Looking ahead, investors will also be watching for comments from other Fed members including St. Louis Fed President Jim Bullard, who will speak at the London School of Economics at 9 a.m., Richmond Fed President Tom Barkin will speak at 11 a.m., while Fed Gov. Lael Brainard, New York Fed President John Williams and Bullard will speak later in the afternoon.

In economic reports, data on new home sales for February are due at 10 a.m., while a report on manufacturing conditions in the Richmond, Va. area is due at the same time.

Which stocks are in focus?
  • GameStop GME, -3.32% on Tuesday after the close is expected to report earnings per share of $1.35, or $88 million, on $2.211 billion in revenue for the fourth quarter, according to the consensus estimates of six analysts surveyed by FactSet. Shares were up 1%.
  • Microsoft Corp. MSFT, +1.34% is in discussions to purchase videogame-focused chat platform Discord for more than $10 billion, according to a report by Bloomberg News. Microsoft shares rose 0.7%.
How are other markets trading?
  • The yield on the 10-year U.S. Treasury note TMUBMUSD10Y, 1.656% fell 3.7 basis points to 1.652%. Yields and bond prices move in opposite directions.
  • The ICE U.S. Dollar Index DXY, +0.49%, a measure of the currency against a basket of six major rivals, was up 0.4%.

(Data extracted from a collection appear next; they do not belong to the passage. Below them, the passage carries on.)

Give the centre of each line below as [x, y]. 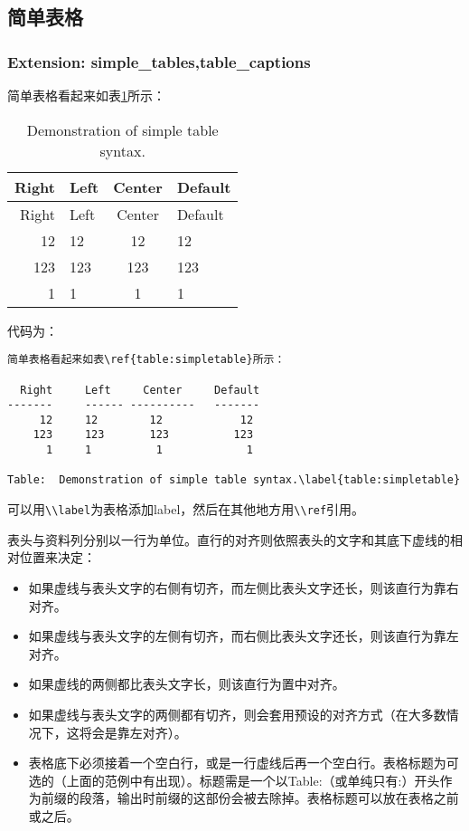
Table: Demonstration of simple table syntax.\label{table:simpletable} [234, 480]
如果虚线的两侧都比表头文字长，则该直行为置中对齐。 [187, 684]
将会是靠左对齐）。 [133, 732]
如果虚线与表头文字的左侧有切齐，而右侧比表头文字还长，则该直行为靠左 [244, 636]
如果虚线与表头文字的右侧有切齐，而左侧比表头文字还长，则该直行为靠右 [244, 587]
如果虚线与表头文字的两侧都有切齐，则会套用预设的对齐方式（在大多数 [237, 714]
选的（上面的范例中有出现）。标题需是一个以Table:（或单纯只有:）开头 [234, 780]
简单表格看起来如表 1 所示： [86, 95]
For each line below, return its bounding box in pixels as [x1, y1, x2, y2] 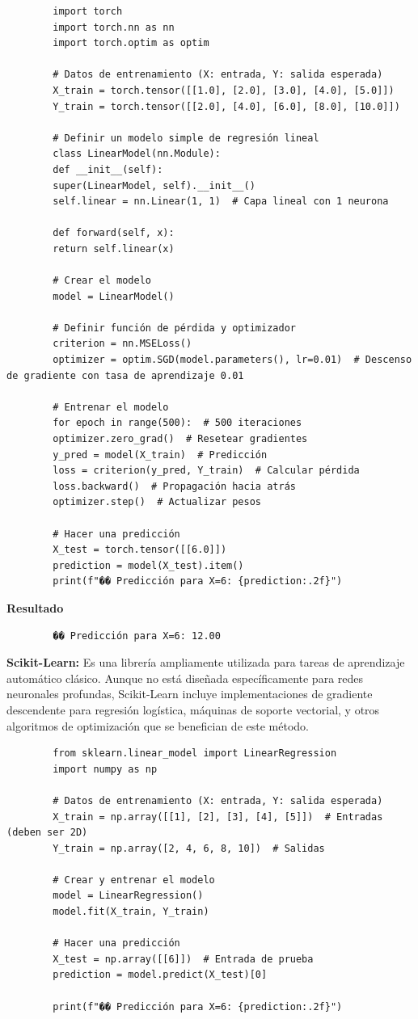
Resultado [6, 599, 64, 616]
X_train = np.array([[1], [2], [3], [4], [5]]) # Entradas [53, 811, 383, 823]
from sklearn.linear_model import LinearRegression [53, 747, 337, 760]
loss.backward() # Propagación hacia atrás [53, 480, 296, 492]
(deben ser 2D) [6, 827, 88, 839]
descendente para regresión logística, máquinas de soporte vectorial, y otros [6, 701, 380, 718]
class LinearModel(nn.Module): [53, 148, 221, 160]
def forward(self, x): [53, 227, 175, 239]
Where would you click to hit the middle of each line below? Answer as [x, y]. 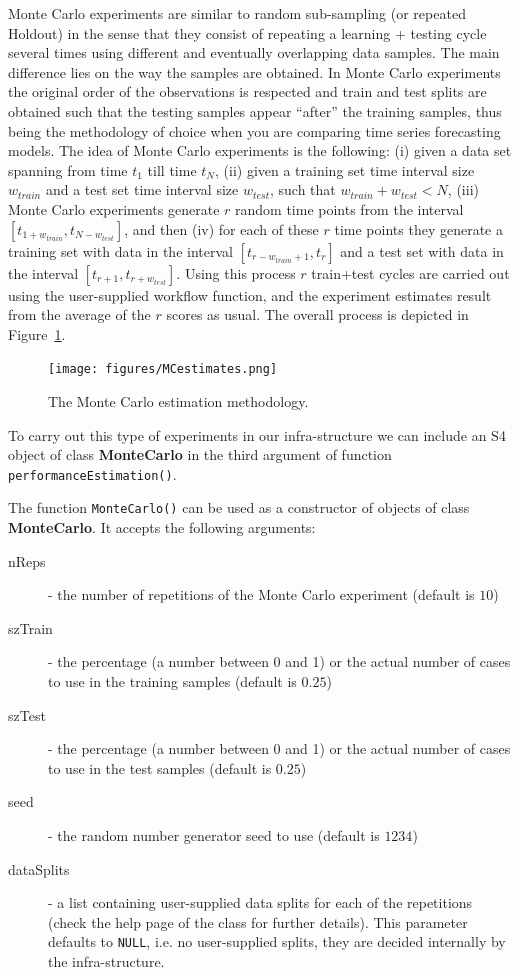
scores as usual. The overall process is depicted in [317, 314]
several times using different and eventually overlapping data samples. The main [254, 52]
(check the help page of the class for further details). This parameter [258, 921]
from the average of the [79, 314]
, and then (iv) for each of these [221, 228]
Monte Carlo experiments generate [114, 208]
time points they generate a [418, 228]
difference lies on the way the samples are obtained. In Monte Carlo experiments [254, 71]

  • Oil futures fell sharply as rising COVID-19 cases prompted extended lockdowns in Europe, with the U.S. benchmark CL.1, -2.84% down 4.1% at $59.02 a barrel on the New York Mercantile Exchange.

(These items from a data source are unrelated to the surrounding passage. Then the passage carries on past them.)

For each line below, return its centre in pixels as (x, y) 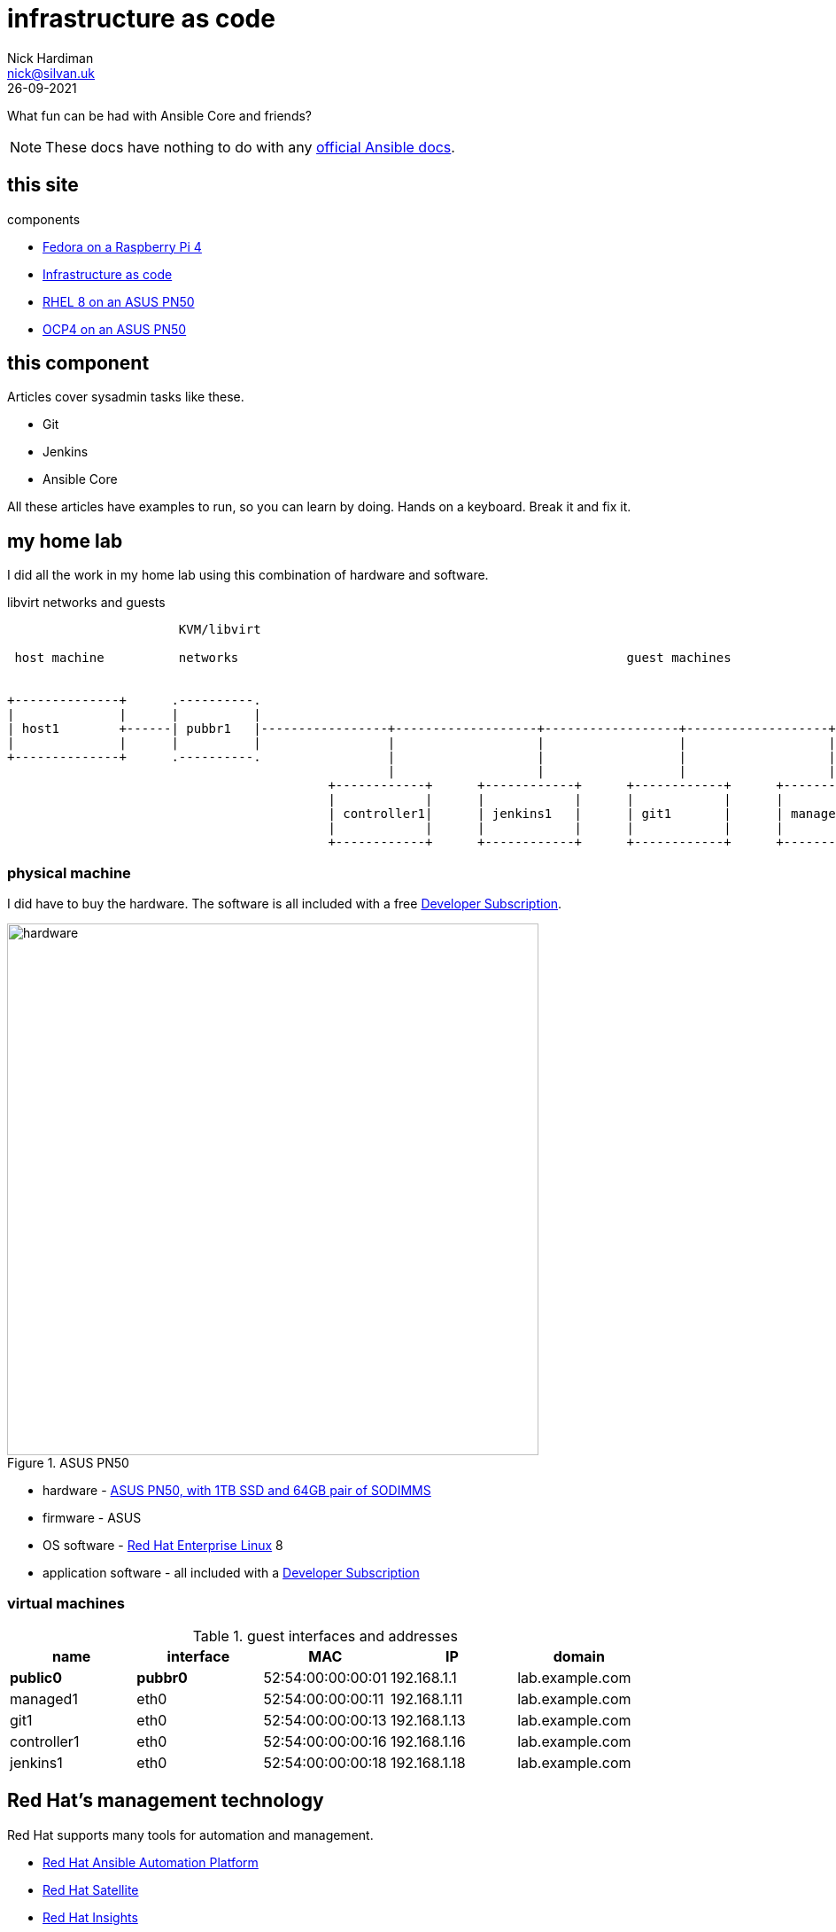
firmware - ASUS (92, 1518)
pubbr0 (162, 1677)
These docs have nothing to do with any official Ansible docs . (250, 147)
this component (78, 363)
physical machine (69, 873)
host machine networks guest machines (373, 658)
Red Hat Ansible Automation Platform (151, 1862)
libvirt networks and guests (86, 603)

  • Gold futures edged lower, with the April contract GCJ21, -0.74% down 0.3% at $1,732.90 an ounce.
  • In Europe, the Stoxx 600 index SXXP, -0.02% was off 0.1%, while London’s FTSE 100 UKX, -0.20% was down 0.2%.
  • In Asia, the Shanghai Composite SHCOMP, -0.93% fell 0.9%, Hong Kong’s Hang Seng Index HSI, -1.34% tumbled 1.3% and Japan’s Nikkei 225 NIK, -0.61% dropped 0.6%.